--- Materials provided ---

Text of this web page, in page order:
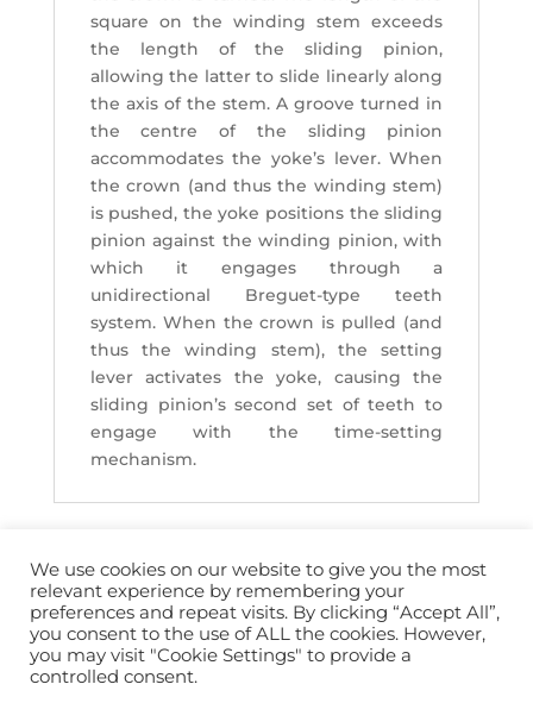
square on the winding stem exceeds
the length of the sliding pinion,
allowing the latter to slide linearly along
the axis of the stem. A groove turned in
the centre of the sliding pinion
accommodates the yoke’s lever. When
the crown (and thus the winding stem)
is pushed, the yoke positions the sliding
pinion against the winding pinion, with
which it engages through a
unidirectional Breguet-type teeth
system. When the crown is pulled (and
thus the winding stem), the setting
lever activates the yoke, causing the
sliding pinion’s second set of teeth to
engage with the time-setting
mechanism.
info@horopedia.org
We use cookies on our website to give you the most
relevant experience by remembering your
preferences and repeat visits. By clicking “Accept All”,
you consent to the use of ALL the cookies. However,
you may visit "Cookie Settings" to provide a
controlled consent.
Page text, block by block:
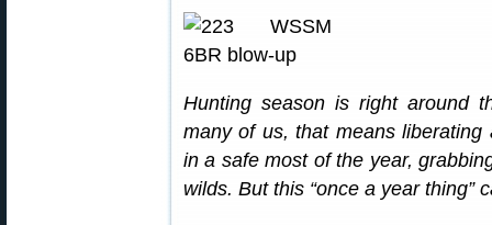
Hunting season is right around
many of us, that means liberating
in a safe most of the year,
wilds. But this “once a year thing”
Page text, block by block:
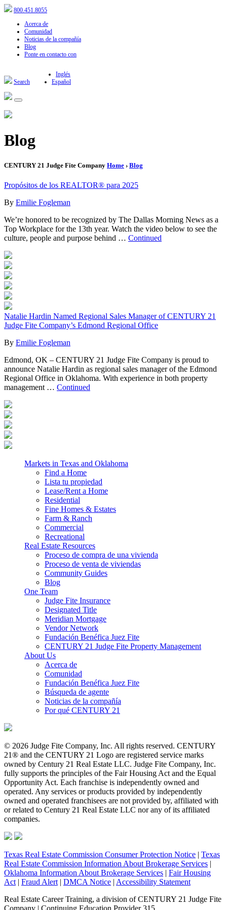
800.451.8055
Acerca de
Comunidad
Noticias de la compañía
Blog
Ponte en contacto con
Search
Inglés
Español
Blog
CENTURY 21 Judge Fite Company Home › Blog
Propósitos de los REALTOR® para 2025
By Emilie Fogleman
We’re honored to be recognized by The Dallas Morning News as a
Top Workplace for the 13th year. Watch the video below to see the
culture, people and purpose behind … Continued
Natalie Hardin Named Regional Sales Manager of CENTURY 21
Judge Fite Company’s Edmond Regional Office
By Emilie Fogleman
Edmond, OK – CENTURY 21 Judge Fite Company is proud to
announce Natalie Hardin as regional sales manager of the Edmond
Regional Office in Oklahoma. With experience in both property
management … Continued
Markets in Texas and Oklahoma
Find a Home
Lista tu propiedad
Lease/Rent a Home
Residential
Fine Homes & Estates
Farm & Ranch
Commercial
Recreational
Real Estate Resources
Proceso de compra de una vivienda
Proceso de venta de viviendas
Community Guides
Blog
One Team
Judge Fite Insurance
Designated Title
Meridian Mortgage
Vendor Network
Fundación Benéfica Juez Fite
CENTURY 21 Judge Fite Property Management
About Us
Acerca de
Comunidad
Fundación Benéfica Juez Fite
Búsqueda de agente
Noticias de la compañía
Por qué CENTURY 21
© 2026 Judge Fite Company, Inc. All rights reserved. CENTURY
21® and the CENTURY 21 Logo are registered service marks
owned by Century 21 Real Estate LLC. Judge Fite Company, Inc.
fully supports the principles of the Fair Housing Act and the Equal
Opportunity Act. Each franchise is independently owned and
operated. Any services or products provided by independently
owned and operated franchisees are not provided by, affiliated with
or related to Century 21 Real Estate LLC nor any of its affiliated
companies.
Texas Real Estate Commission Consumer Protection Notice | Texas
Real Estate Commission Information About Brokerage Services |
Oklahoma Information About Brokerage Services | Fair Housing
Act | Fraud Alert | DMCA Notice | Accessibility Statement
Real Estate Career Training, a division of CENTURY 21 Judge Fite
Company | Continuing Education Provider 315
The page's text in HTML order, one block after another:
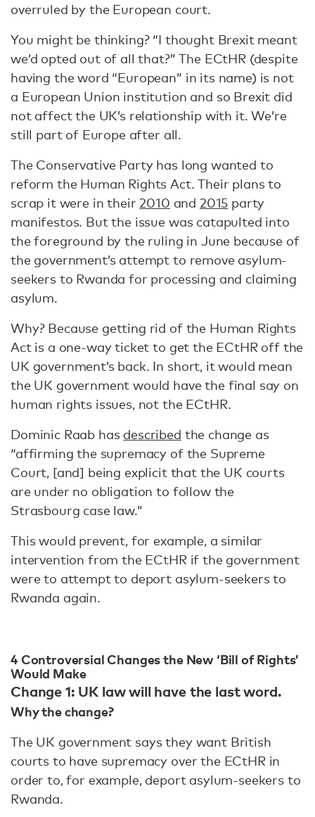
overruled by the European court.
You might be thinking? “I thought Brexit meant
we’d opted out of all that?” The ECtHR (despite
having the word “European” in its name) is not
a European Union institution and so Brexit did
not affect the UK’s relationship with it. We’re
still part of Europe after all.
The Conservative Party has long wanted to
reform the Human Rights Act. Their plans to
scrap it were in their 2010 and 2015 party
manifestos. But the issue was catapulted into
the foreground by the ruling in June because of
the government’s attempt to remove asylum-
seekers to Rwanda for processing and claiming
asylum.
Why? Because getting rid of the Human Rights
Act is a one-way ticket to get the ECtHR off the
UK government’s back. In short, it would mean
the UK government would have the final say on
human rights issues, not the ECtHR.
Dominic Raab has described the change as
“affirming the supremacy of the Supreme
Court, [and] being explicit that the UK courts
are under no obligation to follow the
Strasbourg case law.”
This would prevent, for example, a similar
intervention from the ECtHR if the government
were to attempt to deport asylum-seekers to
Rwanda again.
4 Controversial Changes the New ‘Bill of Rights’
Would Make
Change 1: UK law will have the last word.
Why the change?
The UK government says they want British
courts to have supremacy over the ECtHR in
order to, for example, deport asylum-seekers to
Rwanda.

--- What you need to do ---
Where a picture appears, skip it; repeat everything else in the data exactly.

--- Output of the exercise ---
Text of this web page, in page order:
square on the winding stem exceeds
the length of the sliding pinion,
allowing the latter to slide linearly along
the axis of the stem. A groove turned in
the centre of the sliding pinion
accommodates the yoke’s lever. When
the crown (and thus the winding stem)
is pushed, the yoke positions the sliding
pinion against the winding pinion, with
which it engages through a
unidirectional Breguet-type teeth
system. When the crown is pulled (and
thus the winding stem), the setting
lever activates the yoke, causing the
sliding pinion’s second set of teeth to
engage with the time-setting
mechanism.
info@horopedia.org
We use cookies on our website to give you the most
relevant experience by remembering your
preferences and repeat visits. By clicking “Accept All”,
you consent to the use of ALL the cookies. However,
you may visit "Cookie Settings" to provide a
controlled consent.
Page text, block by block:
Hunting season is right around
many of us, that means liberating
in a safe most of the year,
wilds. But this “once a year thing”
Page text, block by block:
800.451.8055
Acerca de
Comunidad
Noticias de la compañía
Blog
Ponte en contacto con
Search
Inglés
Español
Blog
CENTURY 21 Judge Fite Company Home › Blog
Propósitos de los REALTOR® para 2025
By Emilie Fogleman
We’re honored to be recognized by The Dallas Morning News as a
Top Workplace for the 13th year. Watch the video below to see the
culture, people and purpose behind … Continued
Natalie Hardin Named Regional Sales Manager of CENTURY 21
Judge Fite Company’s Edmond Regional Office
By Emilie Fogleman
Edmond, OK – CENTURY 21 Judge Fite Company is proud to
announce Natalie Hardin as regional sales manager of the Edmond
Regional Office in Oklahoma. With experience in both property
management … Continued
Markets in Texas and Oklahoma
Find a Home
Lista tu propiedad
Lease/Rent a Home
Residential
Fine Homes & Estates
Farm & Ranch
Commercial
Recreational
Real Estate Resources
Proceso de compra de una vivienda
Proceso de venta de viviendas
Community Guides
Blog
One Team
Judge Fite Insurance
Designated Title
Meridian Mortgage
Vendor Network
Fundación Benéfica Juez Fite
CENTURY 21 Judge Fite Property Management
About Us
Acerca de
Comunidad
Fundación Benéfica Juez Fite
Búsqueda de agente
Noticias de la compañía
Por qué CENTURY 21
© 2026 Judge Fite Company, Inc. All rights reserved. CENTURY
21® and the CENTURY 21 Logo are registered service marks
owned by Century 21 Real Estate LLC. Judge Fite Company, Inc.
fully supports the principles of the Fair Housing Act and the Equal
Opportunity Act. Each franchise is independently owned and
operated. Any services or products provided by independently
owned and operated franchisees are not provided by, affiliated with
or related to Century 21 Real Estate LLC nor any of its affiliated
companies.
Texas Real Estate Commission Consumer Protection Notice | Texas
Real Estate Commission Information About Brokerage Services |
Oklahoma Information About Brokerage Services | Fair Housing
Act | Fraud Alert | DMCA Notice | Accessibility Statement
Real Estate Career Training, a division of CENTURY 21 Judge Fite
Company | Continuing Education Provider 315
The page's text in HTML order, one block after another:
overruled by the European court.
You might be thinking? “I thought Brexit meant
we’d opted out of all that?” The ECtHR (despite
having the word “European” in its name) is not
a European Union institution and so Brexit did
not affect the UK’s relationship with it. We’re
still part of Europe after all.
The Conservative Party has long wanted to
reform the Human Rights Act. Their plans to
scrap it were in their 2010 and 2015 party
manifestos. But the issue was catapulted into
the foreground by the ruling in June because of
the government’s attempt to remove asylum-
seekers to Rwanda for processing and claiming
asylum.
Why? Because getting rid of the Human Rights
Act is a one-way ticket to get the ECtHR off the
UK government’s back. In short, it would mean
the UK government would have the final say on
human rights issues, not the ECtHR.
Dominic Raab has described the change as
“affirming the supremacy of the Supreme
Court, [and] being explicit that the UK courts
are under no obligation to follow the
Strasbourg case law.”
This would prevent, for example, a similar
intervention from the ECtHR if the government
were to attempt to deport asylum-seekers to
Rwanda again.
4 Controversial Changes the New ‘Bill of Rights’
Would Make
Change 1: UK law will have the last word.
Why the change?
The UK government says they want British
courts to have supremacy over the ECtHR in
order to, for example, deport asylum-seekers to
Rwanda.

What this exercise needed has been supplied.